The present lecture provides information in regard to the process of data safety monitoring and the correct organization of a data safety monitoring board. As stated in the materials, safety boards oversee a number of factors during clinical trials. First, they ensure that the participants are under an acceptable modicum of harm, then that the trial process does not need to be terminated early. Additionally, the board monitors the procedures of clinical trials, their use of control groups, different substances and the relevant documentation. The DSMB has the ability to influence the flow of the trial, either modifying established protocols or fully stopping the process altogether. None of the safety board members must be financially or personally invested in the outcome of the study to guarantee the legitimacy of safety measures. The above statements generally apply to all DSMBs, but organizations and different regions have their processes of safety monitoring, complete with their specific rules and regulations.
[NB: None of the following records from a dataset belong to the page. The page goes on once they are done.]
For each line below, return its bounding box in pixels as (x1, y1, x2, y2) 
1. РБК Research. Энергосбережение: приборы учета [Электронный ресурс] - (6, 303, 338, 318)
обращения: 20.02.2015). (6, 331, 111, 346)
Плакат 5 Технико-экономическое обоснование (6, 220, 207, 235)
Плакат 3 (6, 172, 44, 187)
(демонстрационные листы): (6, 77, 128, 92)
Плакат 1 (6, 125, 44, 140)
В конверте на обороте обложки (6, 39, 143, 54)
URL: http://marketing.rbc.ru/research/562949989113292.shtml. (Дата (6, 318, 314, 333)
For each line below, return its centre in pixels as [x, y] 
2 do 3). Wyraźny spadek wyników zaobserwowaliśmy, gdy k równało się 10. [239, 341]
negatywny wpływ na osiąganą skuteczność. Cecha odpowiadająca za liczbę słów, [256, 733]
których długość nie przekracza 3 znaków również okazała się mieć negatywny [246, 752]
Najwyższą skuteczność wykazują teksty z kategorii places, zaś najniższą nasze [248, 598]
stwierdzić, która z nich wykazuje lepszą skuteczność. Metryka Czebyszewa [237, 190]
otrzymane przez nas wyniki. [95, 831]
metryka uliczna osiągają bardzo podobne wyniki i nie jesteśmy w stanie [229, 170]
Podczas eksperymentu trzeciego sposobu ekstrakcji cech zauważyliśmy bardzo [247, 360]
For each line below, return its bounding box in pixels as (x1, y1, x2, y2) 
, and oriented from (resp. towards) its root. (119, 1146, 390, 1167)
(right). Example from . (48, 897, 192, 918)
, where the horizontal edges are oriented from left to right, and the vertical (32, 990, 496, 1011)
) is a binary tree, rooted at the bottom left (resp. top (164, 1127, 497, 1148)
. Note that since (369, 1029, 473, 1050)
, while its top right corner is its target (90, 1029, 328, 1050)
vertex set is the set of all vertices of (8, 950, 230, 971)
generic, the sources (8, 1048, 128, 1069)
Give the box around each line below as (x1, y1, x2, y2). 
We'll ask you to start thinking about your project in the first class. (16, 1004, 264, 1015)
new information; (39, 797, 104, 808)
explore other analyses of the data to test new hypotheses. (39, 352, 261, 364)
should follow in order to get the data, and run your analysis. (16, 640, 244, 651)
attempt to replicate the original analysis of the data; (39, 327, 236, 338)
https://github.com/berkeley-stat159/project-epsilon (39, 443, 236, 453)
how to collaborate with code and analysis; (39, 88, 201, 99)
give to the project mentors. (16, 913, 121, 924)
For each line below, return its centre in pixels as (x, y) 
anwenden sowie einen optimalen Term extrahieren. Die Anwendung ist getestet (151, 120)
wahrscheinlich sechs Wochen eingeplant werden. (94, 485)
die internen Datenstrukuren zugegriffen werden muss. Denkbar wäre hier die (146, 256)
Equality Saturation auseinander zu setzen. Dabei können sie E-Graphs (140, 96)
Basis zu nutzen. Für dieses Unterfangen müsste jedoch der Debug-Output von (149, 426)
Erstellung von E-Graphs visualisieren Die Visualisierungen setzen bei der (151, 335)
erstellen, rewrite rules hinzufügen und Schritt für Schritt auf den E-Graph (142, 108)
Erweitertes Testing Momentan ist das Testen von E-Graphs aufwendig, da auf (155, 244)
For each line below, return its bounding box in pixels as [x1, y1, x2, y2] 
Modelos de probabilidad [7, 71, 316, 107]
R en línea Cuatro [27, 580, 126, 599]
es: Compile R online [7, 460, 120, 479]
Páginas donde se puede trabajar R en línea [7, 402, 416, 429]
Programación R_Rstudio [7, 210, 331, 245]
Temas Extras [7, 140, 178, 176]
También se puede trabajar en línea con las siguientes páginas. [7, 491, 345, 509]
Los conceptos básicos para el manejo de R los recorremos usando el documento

For a DSMB to be present, it is first necessary to establish which trials warrant the inclusion of DSMB. For Boston, this criteria includes all interventional clinical research involving more than minimal risk to their subjects. The Boston monitoring plans must include the types of data collected, people that will collect them, estimated time frames, frequency of operation and definitions for altering and stopping a study (DSMP in human subjects research – partners healthcare). All of the above are specific requirements of the Massachusetts General Hospital. Additionally, it is allowed for the monitoring process to be conducted by different types of organizations. A singular principal investigator is allowed, as well as an organized monitoring group.
Reference
DSMP in human subjects research – partners healthcare. Partners Healthcare. (n.d.). Web.